» EXERCISE BRIEF
Would you repeat exactly the part of the listing below that runs from the line containing "become harder to manage." down to the line containing "artificial intelligence based", inclusive, and nothing else?

——————

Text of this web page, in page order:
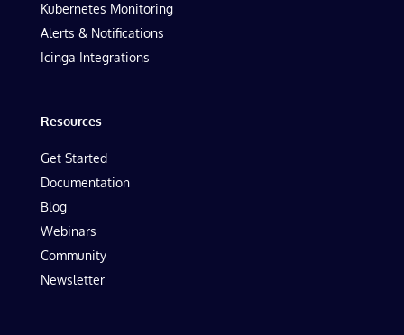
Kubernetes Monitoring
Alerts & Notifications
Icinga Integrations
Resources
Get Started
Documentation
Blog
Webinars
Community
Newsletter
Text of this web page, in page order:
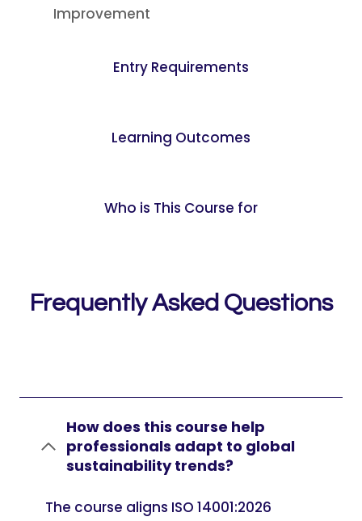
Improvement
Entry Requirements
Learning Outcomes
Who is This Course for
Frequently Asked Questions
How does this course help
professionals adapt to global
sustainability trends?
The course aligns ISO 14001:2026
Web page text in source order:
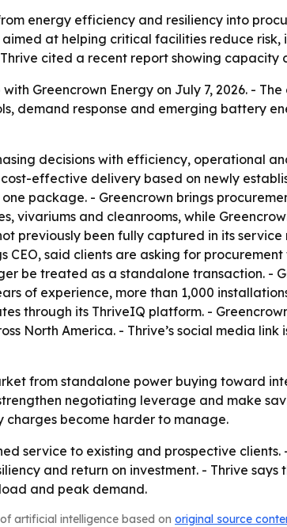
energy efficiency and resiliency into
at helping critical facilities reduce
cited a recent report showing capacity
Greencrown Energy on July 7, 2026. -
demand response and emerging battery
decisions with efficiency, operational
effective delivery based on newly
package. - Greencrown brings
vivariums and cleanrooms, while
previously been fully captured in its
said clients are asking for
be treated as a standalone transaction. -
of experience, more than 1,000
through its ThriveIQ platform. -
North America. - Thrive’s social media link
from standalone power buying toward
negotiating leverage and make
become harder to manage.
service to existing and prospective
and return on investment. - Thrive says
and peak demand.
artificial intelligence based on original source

——————

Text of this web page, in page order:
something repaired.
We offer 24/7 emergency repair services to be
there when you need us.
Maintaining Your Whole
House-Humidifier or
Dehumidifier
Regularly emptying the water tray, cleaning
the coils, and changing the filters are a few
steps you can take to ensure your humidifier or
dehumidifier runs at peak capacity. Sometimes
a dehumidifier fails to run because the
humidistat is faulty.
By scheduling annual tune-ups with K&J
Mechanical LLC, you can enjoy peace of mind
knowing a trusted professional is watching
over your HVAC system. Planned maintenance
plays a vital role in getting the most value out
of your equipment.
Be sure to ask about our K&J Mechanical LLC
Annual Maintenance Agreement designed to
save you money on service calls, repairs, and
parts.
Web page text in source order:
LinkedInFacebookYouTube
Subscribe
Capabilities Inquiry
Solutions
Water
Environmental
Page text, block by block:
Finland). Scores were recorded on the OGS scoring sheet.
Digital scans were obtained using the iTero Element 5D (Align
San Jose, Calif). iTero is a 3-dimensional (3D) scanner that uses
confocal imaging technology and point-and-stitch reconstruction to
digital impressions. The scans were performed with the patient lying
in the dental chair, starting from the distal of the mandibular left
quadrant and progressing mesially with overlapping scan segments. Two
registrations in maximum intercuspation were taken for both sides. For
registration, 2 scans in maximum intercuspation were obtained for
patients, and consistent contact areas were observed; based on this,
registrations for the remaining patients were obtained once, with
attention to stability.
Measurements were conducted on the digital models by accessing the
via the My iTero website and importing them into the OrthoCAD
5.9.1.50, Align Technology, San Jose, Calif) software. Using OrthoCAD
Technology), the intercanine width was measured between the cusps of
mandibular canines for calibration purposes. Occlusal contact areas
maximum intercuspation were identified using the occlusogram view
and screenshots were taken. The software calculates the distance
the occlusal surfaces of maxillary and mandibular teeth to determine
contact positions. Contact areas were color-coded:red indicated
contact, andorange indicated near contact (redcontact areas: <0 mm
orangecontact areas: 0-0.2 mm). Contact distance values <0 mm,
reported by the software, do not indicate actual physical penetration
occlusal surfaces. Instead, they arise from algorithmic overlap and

——————

» FINISHED EXERCISE
become harder to manage.
service to existing and prospective
and return on investment. - Thrive says
and peak demand.
artificial intelligence based on original source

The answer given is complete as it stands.